Was there something to her fears? Caroline was, without a doubt, the parent who’d come to the most competitions and training camps. She’d screamed herself hoarse in the bleachers. Followed us into the changing rooms to talk strategy. Questioned Tommy’s plans in front of everyone with statements like “You know Amanda can’t take the pressure of the final stretch.” Once, Tilda was disqualified for making a mistake in a turn. Caroline had yelled at the judge until Tommy forced her to leave. Other parents complained about her sometimes.

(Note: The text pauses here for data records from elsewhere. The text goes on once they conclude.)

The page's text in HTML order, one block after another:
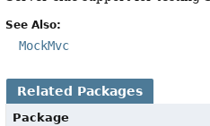
See Also:
MockMvc
Related Packages
Package
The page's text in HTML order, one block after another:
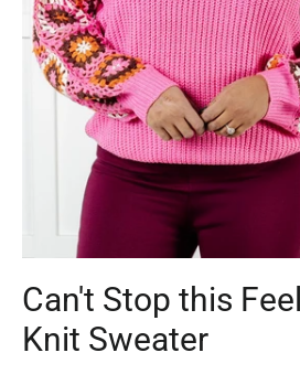
Can't Stop this
Knit Sweater
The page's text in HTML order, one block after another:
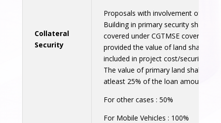
Collateral
Security
Proposals with involvement of Land
Building in primary security shall be
covered under CGTMSE coverage,
provided the value of land shall not
included in project cost/security
The value of primary land shall cover
atleast 25% of the loan amount.
For other cases : 50%
For Mobile Vehicles : 100%
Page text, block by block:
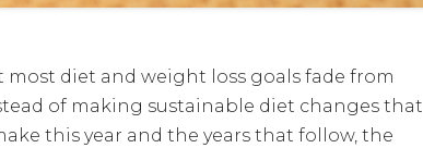
diet and weight loss goals fade from
of making sustainable diet changes that
this year and the years that follow, the
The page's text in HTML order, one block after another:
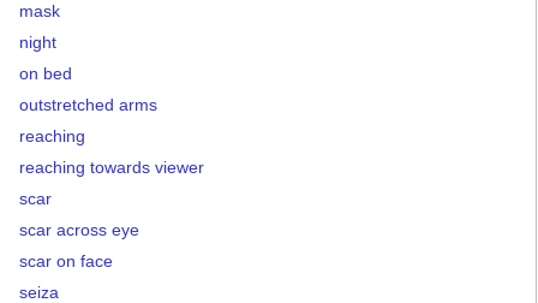
mask
night
on bed
outstretched arms
reaching
reaching towards viewer
scar
scar across eye
scar on face
seiza
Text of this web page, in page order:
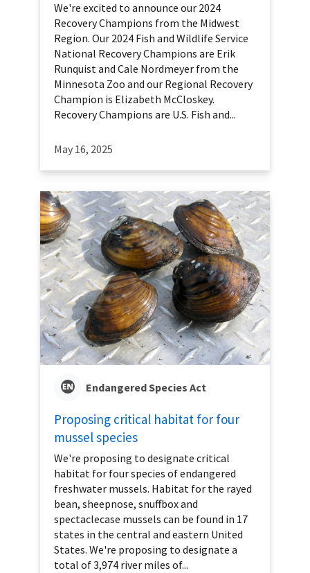
We're excited to announce our 2024
Recovery Champions from the Midwest
Region. Our 2024 Fish and Wildlife Service
National Recovery Champions are Erik
Runquist and Cale Nordmeyer from the
Minnesota Zoo and our Regional Recovery
Champion is Elizabeth McCloskey.
Recovery Champions are U.S. Fish and...
May 16, 2025
Endangered Species Act
Proposing critical habitat for four
mussel species
We're proposing to designate critical
habitat for four species of endangered
freshwater mussels. Habitat for the rayed
bean, sheepnose, snuffbox and
spectaclecase mussels can be found in 17
states in the central and eastern United
States. We're proposing to designate a
total of 3,974 river miles of...
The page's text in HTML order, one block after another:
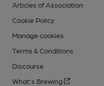
Articles of Association
Cookie Policy
Manage cookies
Terms & Conditions
Discourse
What's Brewing
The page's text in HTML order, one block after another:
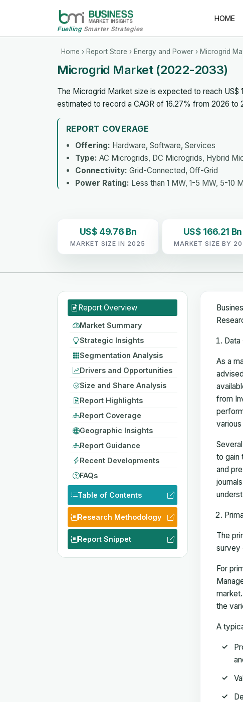
FuellingSmarter Strategies
HOME
Home › Report Store › Energy and Power › Microgrid
Microgrid Market (2022-2033)
The Microgrid Market size is expected to reach US$
estimated to record a CAGR of 16.27% from 2026 to
REPORT COVERAGE
Offering: Hardware, Software, Services
Type: AC Microgrids, DC Microgrids, Hybrid
Connectivity: Grid-Connected, Off-Grid
Power Rating: Less than 1 MW, 1-5 MW, 5-10
US$ 49.76 Bn
MARKET SIZE IN 2025
US$ 166.21 Bn
MARKET SIZE BY
Report Overview
Market Summary
Strategic Insights
Segmentation Analysis
Drivers and Opportunities
Size and Share Analysis
Report Highlights
Report Coverage
Geographic Insights
Report Guidance
Recent Developments
FAQs
Table of Contents
Research Methodology
Report Snippet
Data
As a
from
to gain
and
The
survey
For
the
A
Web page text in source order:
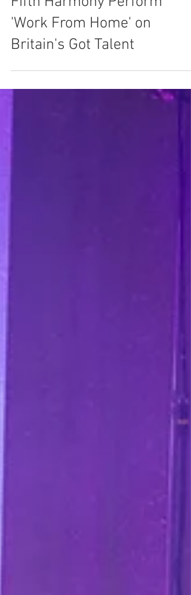
Just Simon Cowell
Jun 4, 2019
Fifth Harmony Perform
Britain's Got Talent
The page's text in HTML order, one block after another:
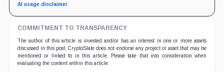
AI usage disclaimer.
COMMITMENT TO TRANSPARENCY
The author of this article is invested and/or has an interest in one or more assets
discussed in this post. CryptoSlate does not endorse any project or asset that may be
mentioned or linked to in this article. Please take that into consideration when
evaluating the content within this article.
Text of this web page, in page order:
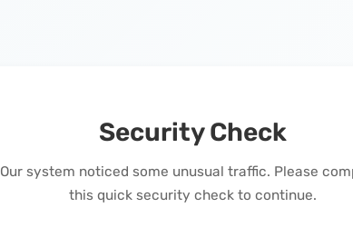
Security Check
Our system noticed some unusual traffic. Please
this quick security check to continue.
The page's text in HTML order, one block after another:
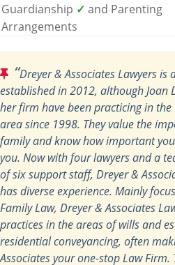
Guardianship ✓ and Parenting
Arrangements
“Dreyer & Associates Lawyers is
established in 2012, although Joan
her firm have been practicing in the
area since 1998. They value the
family and know how important
you. Now with four lawyers and a
of six support staff, Dreyer &
has diverse experience. Mainly
Family Law, Dreyer & Associates
practices in the areas of wills and
residential conveyancing, often
Associates your one-stop Law Firm.
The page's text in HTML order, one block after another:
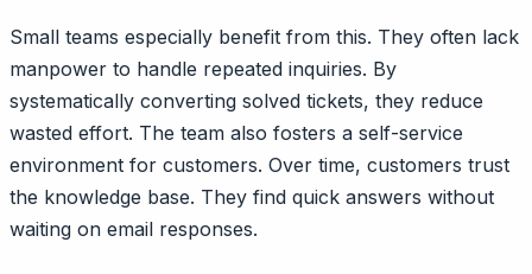
Small teams especially benefit from this. They often lack
manpower to handle repeated inquiries. By
systematically converting solved tickets, they reduce
wasted effort. The team also fosters a self-service
environment for customers. Over time, customers trust
the knowledge base. They find quick answers without
waiting on email responses.
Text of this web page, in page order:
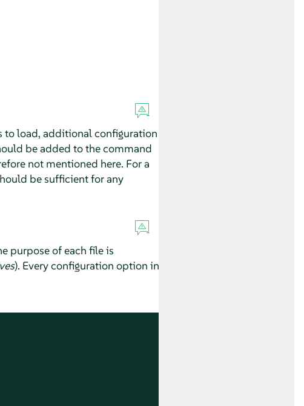
to load, additional configuration
be added to the command
not mentioned here. For a
be sufficient for any
purpose of each file is
). Every configuration option in
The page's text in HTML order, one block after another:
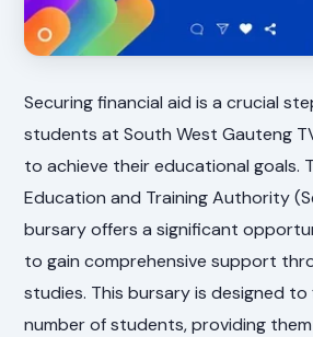
Securing financial aid is a crucial
students at South West Gauteng
to achieve their educational goals.
Education and Training Authority
bursary offers a significant
to gain comprehensive support
studies. This bursary is designed
number of students, providing
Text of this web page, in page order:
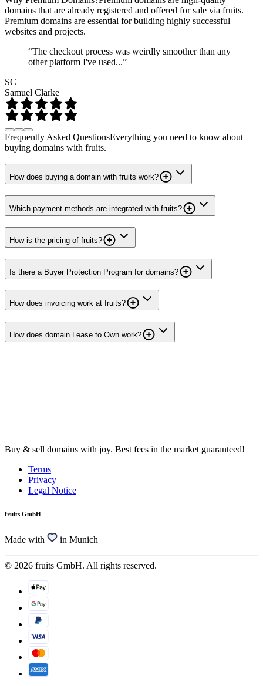
domains that are already registered and offered for sale via fruits.
Premium domains are essential for building highly successful
websites and projects.
“The checkout process was weirdly smoother than any
other platform I've used...”
SC
Samuel Clarke
Frequently Asked QuestionsEverything you need to know about
buying domains with fruits.
How does buying a domain with fruits work?
Which payment methods are integrated with fruits?
How is the pricing of fruits?
Is there a Buyer Protection Program for domains?
How does invoicing work at fruits?
How does domain Lease to Own work?
Buy & sell domains with joy. Best fees in the market guaranteed!
Terms
Privacy
Legal Notice
fruits GmbH
Made with in Munich
© 2026 fruits GmbH. All rights reserved.
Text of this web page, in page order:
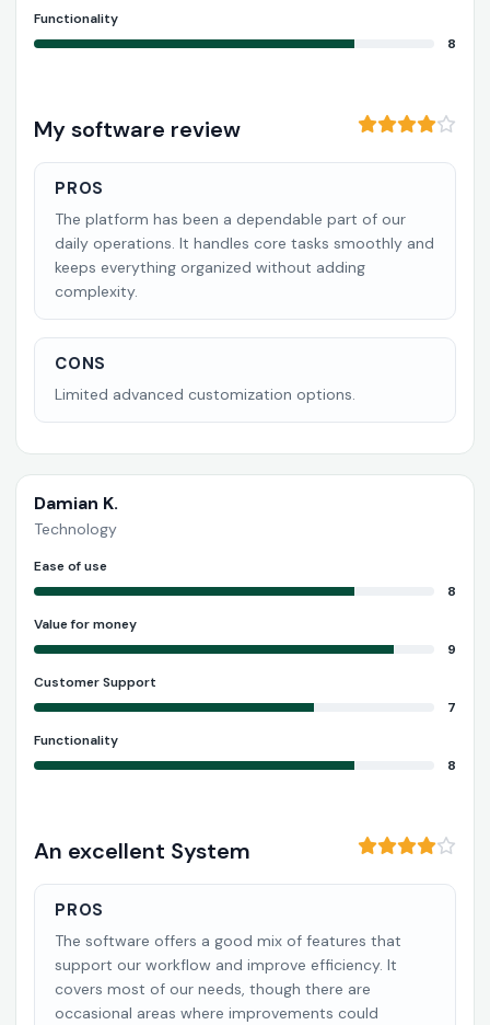
Functionality
8
My software review
PROS
The platform has been a dependable part of our
daily operations. It handles core tasks smoothly and
keeps everything organized without adding
complexity.
CONS
Limited advanced customization options.
Damian K.
Technology
Ease of use
8
Value for money
9
Customer Support
7
Functionality
8
An excellent System
PROS
The software offers a good mix of features that
support our workflow and improve efficiency. It
covers most of our needs, though there are
occasional areas where improvements could
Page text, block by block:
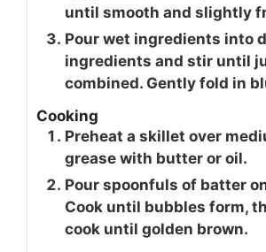
until smooth and slightly
Pour wet ingredients into
ingredients and stir until
combined. Gently fold in
Cooking
Preheat a skillet over
grease with butter or oil.
Pour spoonfuls of batter
Cook until bubbles form,
cook until golden brown.
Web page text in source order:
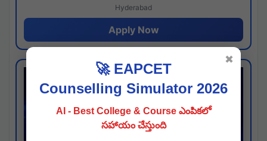
Hyderabad
Apply Now
🚀 EAPCET
Counselling Simulator 2026
AI - Best College & Course ఎంపికలో
సహాయం చేస్తుంది
✖
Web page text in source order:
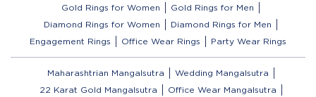
Gold Rings for Women
Gold Rings for Men
Diamond Rings for Women
Diamond Rings for Men
Engagement Rings
Office Wear Rings Party Wear Rings
Maharashtrian Mangalsutra
Wedding Mangalsutra
22 Karat Gold Mangalsutra
Office Wear Mangalsutra
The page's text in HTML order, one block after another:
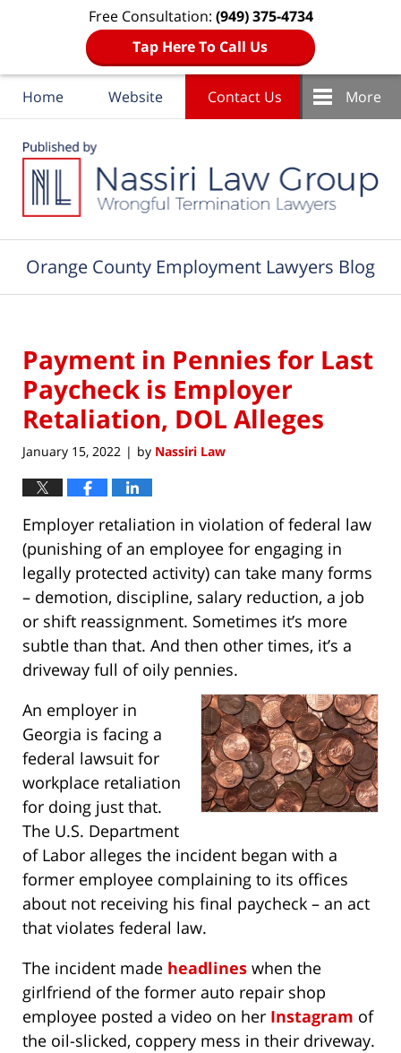
Free Consultation: (949) 375-4734
Tap Here To Call Us
Home Website Contact Us More
Orange County Employment Lawyers Blog
Payment in Pennies for Last
Paycheck is Employer
Retaliation, DOL Alleges
January 15, 2022 | by Nassiri Law
Employer retaliation in violation of federal law
(punishing of an employee for engaging in
legally protected activity) can take many forms
– demotion, discipline, salary reduction, a job
or shift reassignment. Sometimes it’s more
subtle than that. And then other times, it’s a
driveway full of oily pennies.
An employer in
Georgia is facing a
federal lawsuit for
workplace retaliation
for doing just that.
The U.S. Department
of Labor alleges the incident began with a
former employee complaining to its offices
about not receiving his final paycheck – an act
that violates federal law.
The incident made headlines when the
girlfriend of the former auto repair shop
employee posted a video on her Instagram of
the oil-slicked, coppery mess in their driveway.
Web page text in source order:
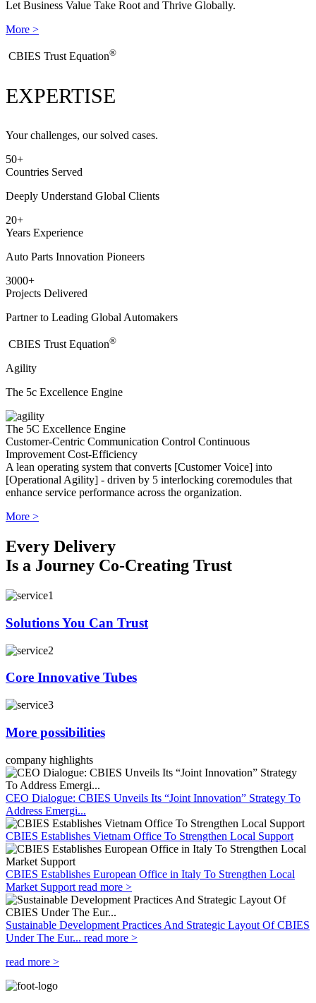
Let Business Value Take Root and Thrive Globally.
More >
​CBIES Trust Equation®
EXPERTISE
Your challenges, our solved cases.
50+
Countries Served
Deeply Understand Global Clients
20+
Years Experience
Auto Parts Innovation Pioneers
3000+
Projects Delivered
Partner to Leading Global Automakers
​CBIES Trust Equation®
Agility
The 5c Excellence Engine
The 5C Excellence Engine
Customer-Centric Communication Control Continuous
ImprovementCost-Efficiency
A lean operating system that converts [Customer Voice] into
[Operational Agility] - driven by 5 interlocking coremodules that
enhance service performance across the organization.
More >
Every Delivery
Is a Journey Co-Creating Trust
Solutions You Can Trust
Core Innovative Tubes
More possibilities
company highlights
CEO Dialogue: CBIES Unveils Its “Joint Innovation” Strategy To
Address Emergi...
CBIES Establishes Vietnam Office To Strengthen Local Support
CBIES Establishes European Office in Italy To Strengthen Local
Market Support read more >
Sustainable Development Practices And Strategic Layout Of CBIES
Under The Eur... read more >
read more >
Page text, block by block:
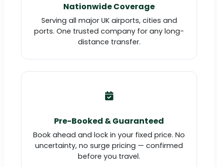
Nationwide Coverage
Serving all major UK airports, cities and
ports. One trusted company for any long-
distance transfer.
Pre-Booked & Guaranteed
Book ahead and lock in your fixed price. No
uncertainty, no surge pricing — confirmed
before you travel.
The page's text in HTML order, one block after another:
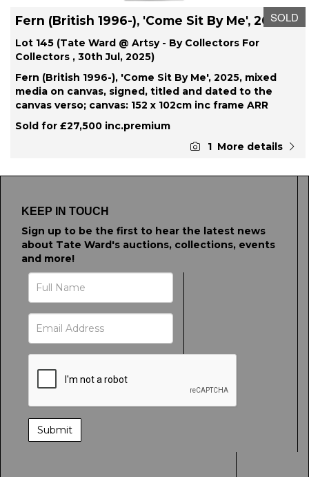
SOLD
Fern (British 1996-), 'Come Sit By Me', 2025
Lot 145 (Tate Ward @ Artsy - By Collectors For
Collectors , 30th Jul, 2025)
Fern (British 1996-), 'Come Sit By Me', 2025, mixed
media on canvas, signed, titled and dated to the
canvas verso; canvas: 152 x 102cm inc frame ARR
Sold for £27,500 inc.premium
More details
1
KEEP IN TOUCH
Sign up to be the first to hear the latest news
about Tate Ward's auctions, collections, events
and more!
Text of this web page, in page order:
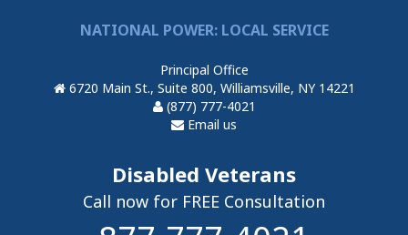
NATIONAL POWER: LOCAL SERVICE
Principal Office
6720 Main St., Suite 800, Williamsville, NY 14221
(877) 777-4021
Email us
Disabled Veterans
Call now for FREE Consultation
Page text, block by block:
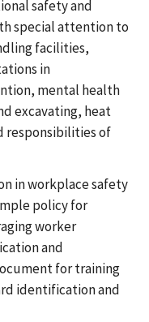
safety and
special attention to
facilities,
in
mental health
excavating, heat
responsibilities of
in workplace safety
policy for
worker
and
for training
identification and
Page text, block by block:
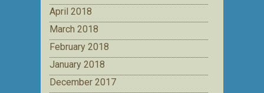
April 2018
March 2018
February 2018
January 2018
December 2017
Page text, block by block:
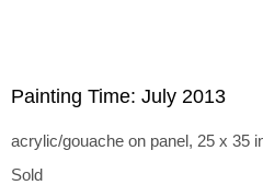
Painting Time: July 2013
acrylic/gouache on panel, 25 x 35
Sold
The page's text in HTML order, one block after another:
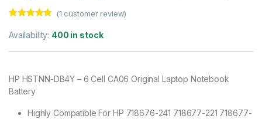
out of 5
customer
(1 customer review)
Availability: 400 in stock
HP HSTNN-DB4Y – 6 Cell CA06 Original Laptop Notebook
Battery
Highly Compatible For HP 718676-241 718677-221 718677-
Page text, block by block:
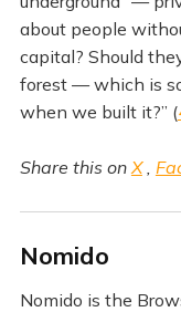
about people
capital? Should
forest — which is
when we built it?” (
Share this onX,
Nomido
Nomido is the
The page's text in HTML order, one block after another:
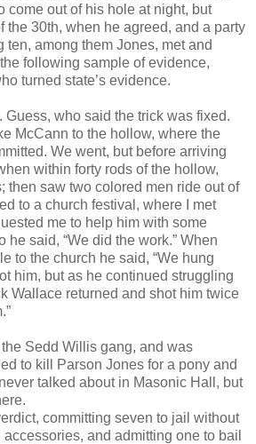
come out of his hole at night, but
the 30th, when he agreed, and a party
ten, among them Jones, met and
following sample of evidence,
turned state’s evidence.
Guess, who said the trick was fixed.
McCann to the hollow, where the
We went, but before arriving
within forty rods of the hollow,
then saw two colored men ride out of
to a church festival, where I met
me to help him with some
he said, “We did the work.” When
to the church he said, “We hung
him, but as he continued struggling
Wallace returned and shot him twice
Sedd Willis gang, and was
to kill Parson Jones for a pony and
talked about in Masonic Hall, but
committing seven to jail without
and admitting one to bail

It looks harsh when I write it down like this. I hardly even considered it at the time. It was just the way it was. Caroline cared. It was good and bad. She’d cheer us on, help us out, organize carpools, make hotel reservations, and raise money. Sometimes, I’d be jealous that Tilda had so much support from home. Dad supported me, too, of course; he came to meets when he could. But it didn’t come close to Caroline.
Tilda found it hard at times. But more than anything, she was proud of her mom.
She loved her.
I said everything I could think of to comfort Caroline, but no words would ever really be enough. If there were more time, she might learn to live with the grief, but we only have three weeks to go. And Klas isn’t any help. On the contrary, they disagree on everything about the funeral. He wants a Truther priest to lead the service. And he doesn’t want Tilda to be cremated. But the morgues are overcrowded. There is no guarantee that any of the the bodies will be buried before September 16.
“I refuse to let her lie in some freezer,” Caroline said.
She’s gotten her way. The body Tilda pushed so hard is going to be burned.